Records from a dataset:

◆ ◆ ◆ ◆ ◆ ◆ ◆

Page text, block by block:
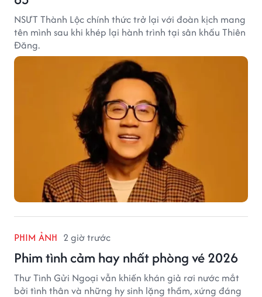
NSƯT Thành Lộc chính thức trở lại với đoàn kịch mang
tên mình sau khi khép lại hành trình tại sân khấu Thiên
Đăng.
PHIM ẢNH 2 giờ trước
Phim tình cảm hay nhất phòng vé 2026
Thư Tình Gửi Ngoại vẫn khiến khán giả rơi nước mắt
bởi tình thân và những hy sinh lặng thầm, xứng đáng
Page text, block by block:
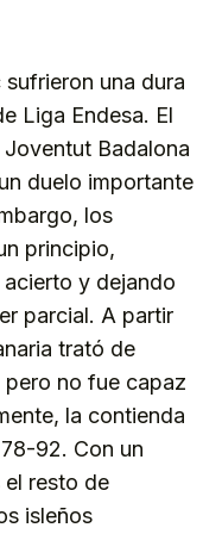
una dura
Liga Endesa. El
Badalona
duelo importante
los
principio,
y dejando
parcial. A partir
trató de
pero no fue capaz
la contienda
92. Con un
resto de
isleños
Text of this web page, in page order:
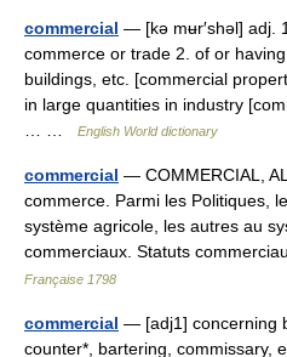
commercial — [kə mʉr′shəl] adj.
commerce or trade 2. of or
buildings, etc. [commercial
in large quantities in industry
English World dictionary
commercial — COMMERCIAL,
commerce. Parmi les Politiques,
système agricole, les autres au
commerciaux. Statuts
Française 1798
commercial — [adj1] concerning
counter*, bartering, commissary,
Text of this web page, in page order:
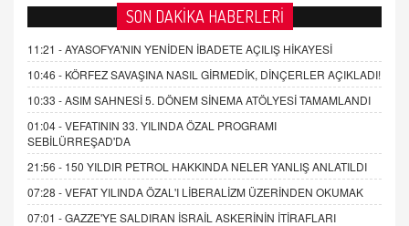
SON DAKİKA HABERLERİ
11:21 -AYASOFYA'NIN YENİDEN İBADETE AÇILIŞ HİKAYESİ
10:46 - KÖRFEZ SAVAŞINA NASIL GİRMEDİK, DİNÇERLER AÇIKLADI!
10:33 -ASIM SAHNESİ 5. DÖNEM SİNEMA ATÖLYESİ TAMAMLANDI
01:04 -VEFATININ 33. YILINDA ÖZAL PROGRAMI
SEBİLÜRREŞAD'DA
21:56 - 150 YILDIR PETROL HAKKINDA NELER YANLIŞ ANLATILDI
07:28 -VEFAT YILINDA ÖZAL'I LİBERALİZM ÜZERİNDEN OKUMAK
07:01 -GAZZE'YE SALDIRAN İSRAİL ASKERİNİN İTİRAFLARI
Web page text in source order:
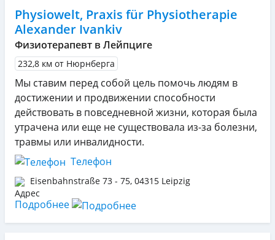
Physiowelt, Praxis für Physiotherapie
Alexander Ivankiv
Физиотерапевт в Лейпциге
232,8 км от Нюрнберга
Мы ставим перед собой цель помочь людям в
достижении и продвижении способности
действовать в повседневной жизни, которая была
утрачена или еще не существовала из-за болезни,
травмы или инвалидности.
Телефон
Eisenbahnstraße 73 - 75, 04315 Leipzig
Подробнее
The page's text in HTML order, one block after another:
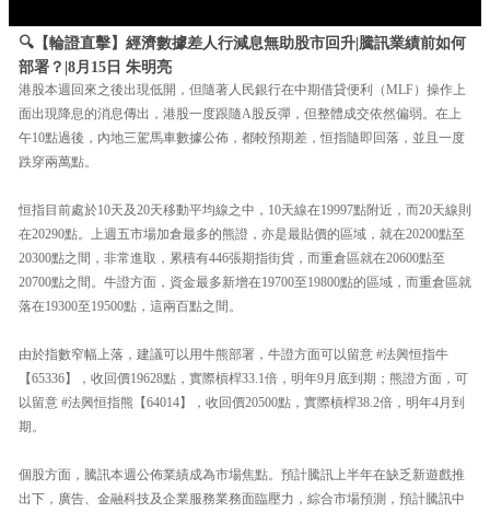
🔍【輪證直擊】經濟數據差人行減息無助股市回升|騰訊業績前如何
部署？|8月15日 朱明亮
港股本週回來之後出現低開，但隨著人民銀行在中期借貸便利（MLF）操作上
面出現降息的消息傳出，港股一度跟隨A股反彈，但整體成交依然偏弱。在上
午10點過後，內地三駕馬車數據公佈，都較預期差，恒指隨即回落，並且一度
跌穿兩萬點。
恒指目前處於10天及20天移動平均線之中，10天線在19997點附近，而20天線則
在20290點。上週五市場加倉最多的熊證，亦是最貼價的區域，就在20200點至
20300點之間，非常進取，累積有446張期指街貨，而重倉區就在20600點至
20700點之間。牛證方面，資金最多新增在19700至19800點的區域，而重倉區就
落在19300至19500點，這兩百點之間。
由於指數窄幅上落，建議可以用牛熊部署，牛證方面可以留意 #法興恒指牛
【65336】，收回價19628點，實際槓桿33.1倍，明年9月底到期；熊證方面，可
以留意 #法興恒指熊【64014】，收回價20500點，實際槓桿38.2倍，明年4月到
期。
個股方面，騰訊本週公佈業績成為市場焦點。預計騰訊上半年在缺乏新遊戲推
出下，廣告、金融科技及企業服務業務面臨壓力，綜合市場預測，預計騰訊中
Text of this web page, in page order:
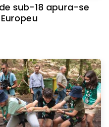
sub-18 apura-se
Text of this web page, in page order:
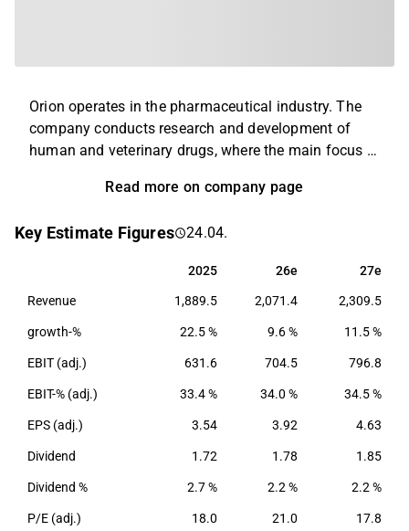
Orion operates in the pharmaceutical industry. The
company conducts research and development of
human and veterinary drugs, where the main focus is
as oncology and respiratory diseases. Today, the
the largest presence in the Nordic region and the rest
Read more on company page
Key Estimate Figures 24.04.
2025 26e 27e
2025 26e 27e
Revenue 1,889.5 2,071.4 2,309.5
growth-% 22.5 % 9.6 % 11.5 %
EBIT (adj.) 631.6 704.5 796.8
EBIT-% (adj.) 33.4 % 34.0 % 34.5 %
EPS (adj.) 3.54 3.92 4.63
Dividend 1.72 1.78 1.85
Dividend % 2.7 % 2.2 % 2.2 %
P/E (adj.) 18.0 21.0 17.8
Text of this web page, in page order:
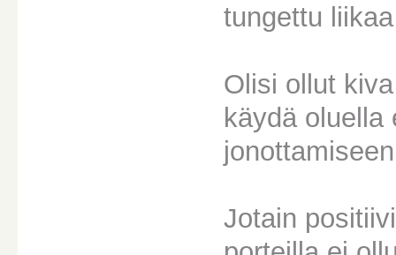
tungettu
Olisi ollut
käydä oluella
Jotain
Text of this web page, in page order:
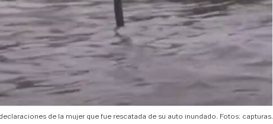
de la mujer que fue rescatada de su auto inundado. Fotos: capturas.
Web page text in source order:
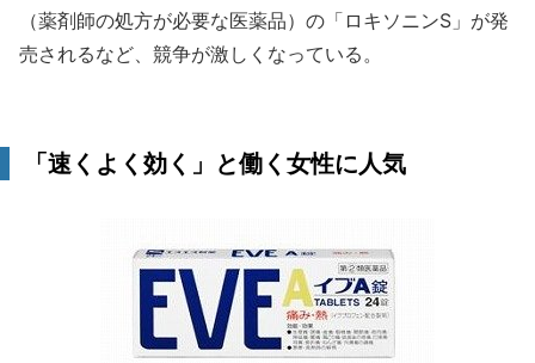
（薬剤師の処方が必要な医薬品）の「ロキソニンS」が発
売されるなど、競争が激しくなっている。
「速くよく効く」と働く女性に人気
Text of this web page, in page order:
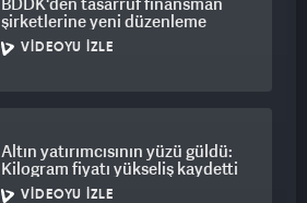
şirketlerine yeni düzenleme
VIDEOYU İZLE
Altın yatırımcısının yüzü güldü:
Kilogram fiyatı yükseliş kaydetti
VIDEOYU İZLE
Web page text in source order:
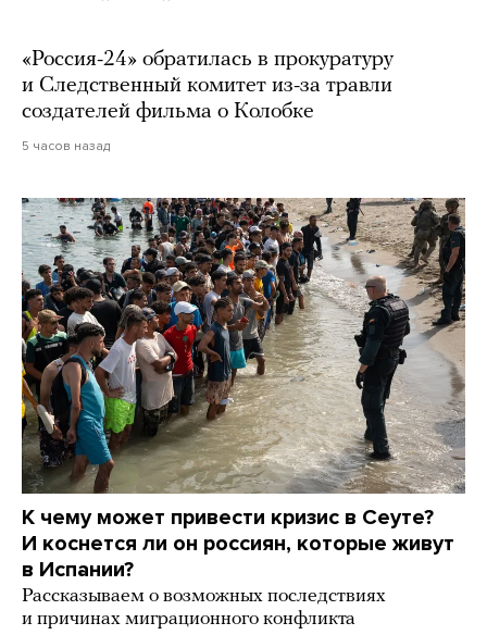
«Россия-24» обратилась в прокуратуру
и Следственный комитет из-за травли
создателей фильма о Колобке
5 часов назад
К чему может привести кризис в Сеуте?
И коснется ли он россиян, которые живут
в Испании?
Рассказываем о возможных последствиях
и причинах миграционного конфликта
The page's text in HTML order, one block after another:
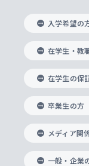
経済学部
外国語
総合グロ
国際教
キリス
身体知
思考と
データサ
言語教
上智大学
グロー
上智大
海外で
学びのサ
大学院
神学研
助産学専
生涯学習
国際言
グロー
比較文化
ヨーロ
知的財産
研究支援
重点領
研究活動
課外教
ボラン
グローバ
学生の相
心身の
ハラス
障がい
キャリア形
キャリ
住まいの
入れの方針
科目等履
研究生・
交換留学
ノンディ
理事長・
学長・
上智大学
上智大
上智大
ソフィ
グローバ
上智大
上智大学
学校法人
入学希望の
在学生・教
在学生の保
卒業生の方
メディア関
一般・企業
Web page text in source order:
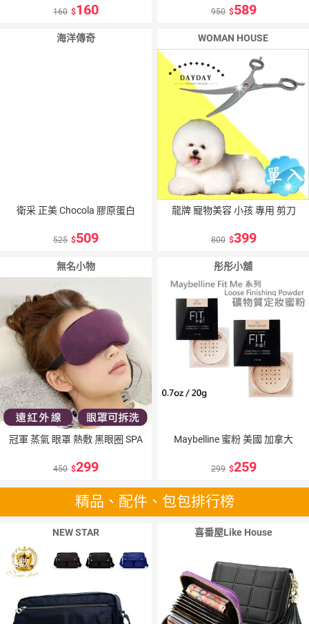
160 160 950 589
海洋傳奇
衛采 正美 Chocola 膠原蛋白
525 509
WOMAN HOUSE
龍牌 寵物美容 小孩 專用 剪刀
800 399
無名小物
冠軍 蒸氣 眼罩 熱敷 黑眼圈 SPA
450 299
彤彤小舖
Maybelline 蜜粉 美國 加拿大
299 259
精品、配件、包包排行榜
NEW STAR
10％
點數
喜番屋Like House
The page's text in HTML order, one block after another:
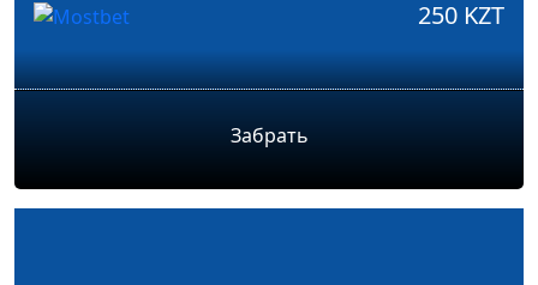
250 KZT
Забрать
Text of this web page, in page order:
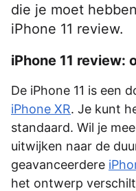
die je moet
iPhone 11 review.
iPhone 11 review:
De iPhone 11 is een
iPhone XR. Je kunt
standaard. Wil je
uitwijken naar de
geavanceerdere
het ontwerp
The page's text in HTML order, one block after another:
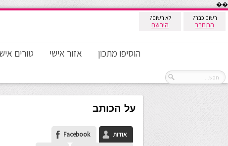
��
רשום כבר?
התחבר
לא רשום?
הירשם
הוסיפו מתכון אזור אישי טורים
על הכותב
אודות
Facebook
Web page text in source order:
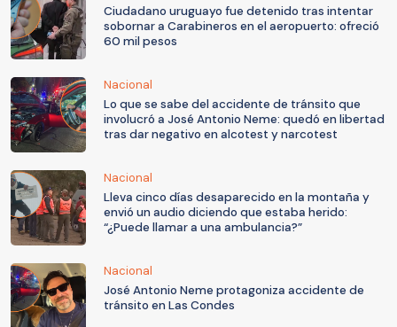
Ciudadano uruguayo fue detenido tras intentar
sobornar a Carabineros en el aeropuerto: ofreció
60 mil pesos
Nacional
Lo que se sabe del accidente de tránsito que
involucró a José Antonio Neme: quedó en libertad
tras dar negativo en alcotest y narcotest
Nacional
Lleva cinco días desaparecido en la montaña y
envió un audio diciendo que estaba herido:
“¿Puede llamar a una ambulancia?”
Nacional
José Antonio Neme protagoniza accidente de
tránsito en Las Condes
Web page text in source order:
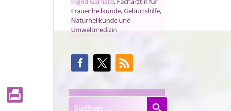
Frauenheilkunde, Geburtshilfe,
Naturheilkunde und
Umweltmedizin

◆ ◆ ◆ ◆ ◆ ◆ ◆

» Problem to solve:
Your task is to transcribe exactly the lines from the one containing "tránsito en Las Condes" through the final line of the entries above, pictures excluded.

» Solution to the problem:
tránsito en Las Condes
Web page text in source order:
Frauenheilkunde, Geburtshilfe,
Naturheilkunde und
Umweltmedizin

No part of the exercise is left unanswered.